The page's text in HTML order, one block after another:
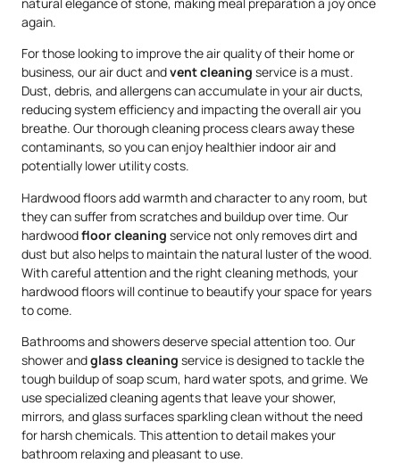
again.
For those looking to improve the air quality of their home or
business, our air duct andvent cleaning service is a must.
Dust, debris, and allergens can accumulate in your air ducts,
reducing system efficiency and impacting the overall air you
breathe. Our thorough cleaning process clears away these
contaminants, so you can enjoy healthier indoor air and
potentially lower utility costs.
Hardwood floors add warmth and character to any room, but
they can suffer from scratches and buildup over time. Our
hardwoodfloor cleaning service not only removes dirt and
dust but also helps to maintain the natural luster of the wood.
With careful attention and the right cleaning methods, your
hardwood floors will continue to beautify your space for years
to come.
Bathrooms and showers deserve special attention too. Our
shower andglass cleaning service is designed to tackle the
tough buildup of soap scum, hard water spots, and grime. We
use specialized cleaning agents that leave your shower,
mirrors, and glass surfaces sparkling clean without the need
for harsh chemicals. This attention to detail makes your
bathroom relaxing and pleasant to use.
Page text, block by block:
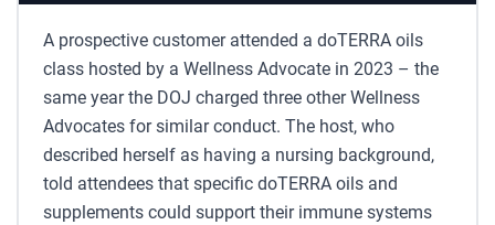
A prospective customer attended a doTERRA oils
class hosted by a Wellness Advocate in 2023 – the
same year the DOJ charged three other Wellness
Advocates for similar conduct. The host, who
described herself as having a nursing background,
told attendees that specific doTERRA oils and
supplements could support their immune systems
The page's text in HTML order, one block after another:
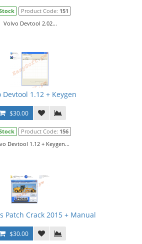
Product Code: 151
Volvo Devtool 2.02...
Devtool 1.12 + Keygen
$30.00
Product Code: 156
Devtool 1.12 + Keygen...
Patch Crack 2015 + Manual
$30.00
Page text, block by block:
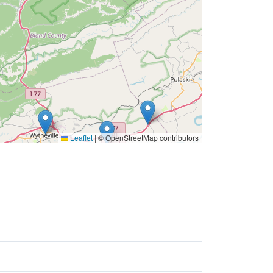
Leaflet|© OpenStreetMap contributors
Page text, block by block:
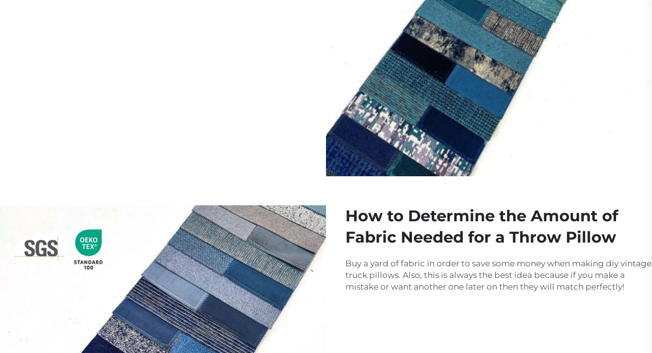
How to Determine the Amount of
Fabric Needed for a Throw Pillow
Buy a yard of fabric in order to save some money when making diy vintage
truck pillows. Also, this is always the best idea because if you make a
mistake or want another one later on then they will match perfectly!
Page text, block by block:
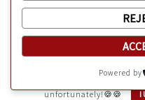
Copyright @ 2025 Mama Kat's
Mama Kat's website is
cookies and other
properly and give you a
information about cookies,
Sweeten your experience
unfortunately!🍪🍪
I
Powered by
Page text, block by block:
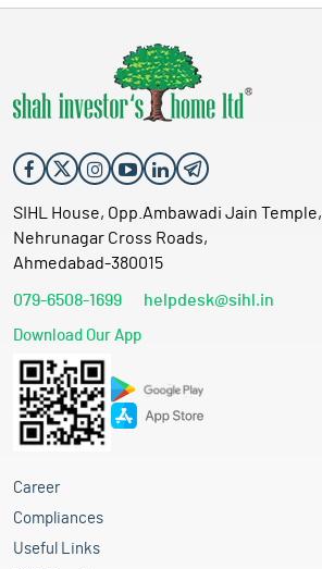
SIHL House, Opp.Ambawadi Jain Temple,
Nehrunagar Cross Roads,
Ahmedabad-380015
079-6508-1699 helpdesk@sihl.in
Download Our App
Career
Compliances
Useful Links
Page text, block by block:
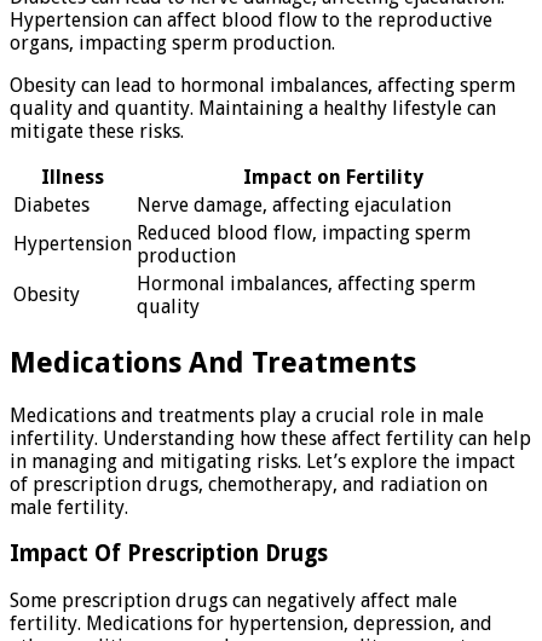
Hypertension can affect blood flow to the reproductive
organs, impacting sperm production.
Obesity can lead to hormonal imbalances, affecting sperm
quality and quantity. Maintaining a healthy lifestyle can
mitigate these risks.
Illness
Impact on Fertility
Diabetes
Nerve damage, affecting ejaculation
Hypertension Reduced blood flow, impacting sperm
production
Obesity
Hormonal imbalances, affecting sperm
quality
Medications And Treatments
Medications and treatments play a crucial role in male
infertility. Understanding how these affect fertility can help
in managing and mitigating risks. Let’s explore the impact
of prescription drugs, chemotherapy, and radiation on
male fertility.
Impact Of Prescription Drugs
Some prescription drugs can negatively affect male
fertility. Medications for hypertension, depression, and
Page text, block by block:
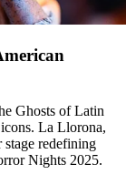
Ghosts of Latin
La Llorona,
redefining
Nights 2025.

━━━━

Task item
In your answer, set down the full listing word for word and include no pictures.

Result of the task
The page's text in HTML order, one block after another:
again.
For those looking to improve the air quality of their home or
business, our air duct andvent cleaning service is a must.
Dust, debris, and allergens can accumulate in your air ducts,
reducing system efficiency and impacting the overall air you
breathe. Our thorough cleaning process clears away these
contaminants, so you can enjoy healthier indoor air and
potentially lower utility costs.
Hardwood floors add warmth and character to any room, but
they can suffer from scratches and buildup over time. Our
hardwoodfloor cleaning service not only removes dirt and
dust but also helps to maintain the natural luster of the wood.
With careful attention and the right cleaning methods, your
hardwood floors will continue to beautify your space for years
to come.
Bathrooms and showers deserve special attention too. Our
shower andglass cleaning service is designed to tackle the
tough buildup of soap scum, hard water spots, and grime. We
use specialized cleaning agents that leave your shower,
mirrors, and glass surfaces sparkling clean without the need
for harsh chemicals. This attention to detail makes your
bathroom relaxing and pleasant to use.
Page text, block by block:
A prospective customer attended a doTERRA oils
class hosted by a Wellness Advocate in 2023 – the
same year the DOJ charged three other Wellness
Advocates for similar conduct. The host, who
described herself as having a nursing background,
told attendees that specific doTERRA oils and
supplements could support their immune systems
The page's text in HTML order, one block after another:
Product Code: 151
Volvo Devtool 2.02...
Devtool 1.12 + Keygen
$30.00
Product Code: 156
Devtool 1.12 + Keygen...
Patch Crack 2015 + Manual
$30.00
Page text, block by block:
Leaflet|© OpenStreetMap contributors
Page text, block by block:
How to Determine the Amount of
Fabric Needed for a Throw Pillow
Buy a yard of fabric in order to save some money when making diy vintage
truck pillows. Also, this is always the best idea because if you make a
mistake or want another one later on then they will match perfectly!
Page text, block by block:
Copyright @ 2025 Mama Kat's
Mama Kat's website is
cookies and other
properly and give you a
information about cookies,
Sweeten your experience
unfortunately!🍪🍪
I
Powered by
Page text, block by block:
SIHL House, Opp.Ambawadi Jain Temple,
Nehrunagar Cross Roads,
Ahmedabad-380015
079-6508-1699 helpdesk@sihl.in
Download Our App
Career
Compliances
Useful Links
Page text, block by block:
Hypertension can affect blood flow to the reproductive
organs, impacting sperm production.
Obesity can lead to hormonal imbalances, affecting sperm
quality and quantity. Maintaining a healthy lifestyle can
mitigate these risks.
Illness
Impact on Fertility
Diabetes
Nerve damage, affecting ejaculation
Hypertension Reduced blood flow, impacting sperm
production
Obesity
Hormonal imbalances, affecting sperm
quality
Medications And Treatments
Medications and treatments play a crucial role in male
infertility. Understanding how these affect fertility can help
in managing and mitigating risks. Let’s explore the impact
of prescription drugs, chemotherapy, and radiation on
male fertility.
Impact Of Prescription Drugs
Some prescription drugs can negatively affect male
fertility. Medications for hypertension, depression, and
Page text, block by block:
Ghosts of Latin
La Llorona,
redefining
Nights 2025.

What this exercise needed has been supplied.